FIG 3
FIG 4
The top and bottom cylinder-covers, with the stuffing-box, come next. Screw a piece of hard wood on the end of your lathe mandrel, turn it down to about a quarter of an inch less in diameter than the flanges of your cylinder, make a small hole for the stuffing-box to be driven in, as in [Fig. 3]. You can now turn the edge and side—that next the cylinder. The projecting part A is to be the exact size of the diameter of cylinder. When this is done, take it out and place it in another chuck, and drill and turn the stuffing-box out, and screw it to receive the gland ([Fig. 4]).
Now chuck the top cover and turn it down to size. The piston is a casting, and has to be turned in the lathe to fit the cylinder, and a groove run round it to hold the greased cotton to make it steam-tight. Whilst in the lathe drill a hole in the centre, and tap it to receive the piston-rod, which you can make out of steel wire. Then pass one end through the stuffing-box on cylinder-cover and screw it on the cross-head J ([Fig. 1]), having first filed it up quite square and true and finished it off with emery. Now take the standards B ([Fig. 1]), and finish them up with a file in the same way, and be careful that the insides forming the guides for cross-heads are quite true. We can now make the lagging for cylinder. Get a piece of mahogany the length of the outside circumference of cylinder and the width of the distance between flanges of same.

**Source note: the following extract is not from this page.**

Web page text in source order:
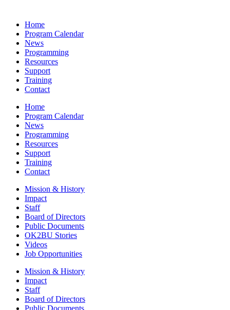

Then plane it down to about an eighth of an inch and score it with a penknife every eighth of an inch down its width; it will then bend round the cylinder, and you can fasten it on by a couple of brass bands, screwing the ends down near the slide-valve case.
We will next tackle the steam-ports in the cylinder B ([Fig. 2]). They are simply two holes drilled side by side until they reach the openings C C ([Fig. 2]) in the casting; they must not be drilled any farther.